How Not to Get Burned By Commodity ETFs | ETF Trends

With any investment, you need to know the details of what you’re investing in. Just because a commodity exchange traded fund (ETF) is supposed to track the spot price of, say, oil doesn’t mean it will follow it. Over the past few years, many main street investors had to learn that the hard way.

Bloomberg News reports that a 68-year-old psychologist in Napa, California saw his nest egg shrink by 50% as his investments in stock and commodity ETFs soured during the recession.

Gordon Wolf – the psychologist- had expected commodities to offer a hedge against equity losses. Instead, everything fell in tandem.

But even as his portfolio dwindled, Wolf was certain that with oil at $34 a barrel, he was looking at an opportunity of a lifetime. So, he called his broker to buy him $10,000 worth of United States Oil Fund (NYSEArca: USO). [Are Oil Services ETFs Undervalued?]

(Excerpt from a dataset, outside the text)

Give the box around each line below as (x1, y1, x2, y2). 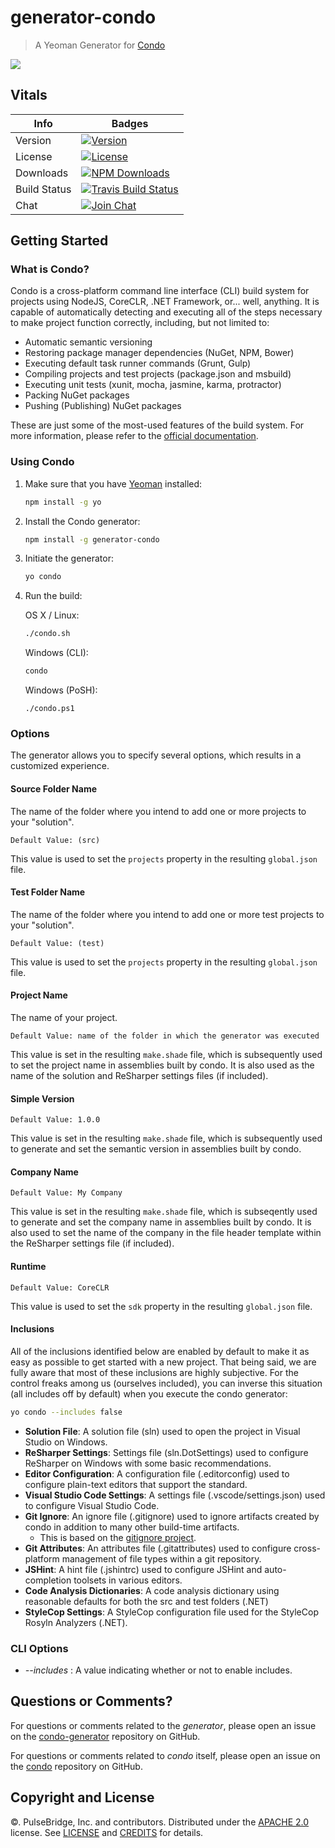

Over the next month, Wolf watched as the price of oil rose 7.4% while USO fell by that same amount. Why the discrepancy?

The culprit was contango, a situation where the future price of a commodity is more expensive than a near-term one. [Understanding Contango.]

It works like this: When the futures contracts that commodity funds own are about to expire, they’re sold and replaced with new ones. If prices are in contango, then when they buy the more expensive contracts, they lose money.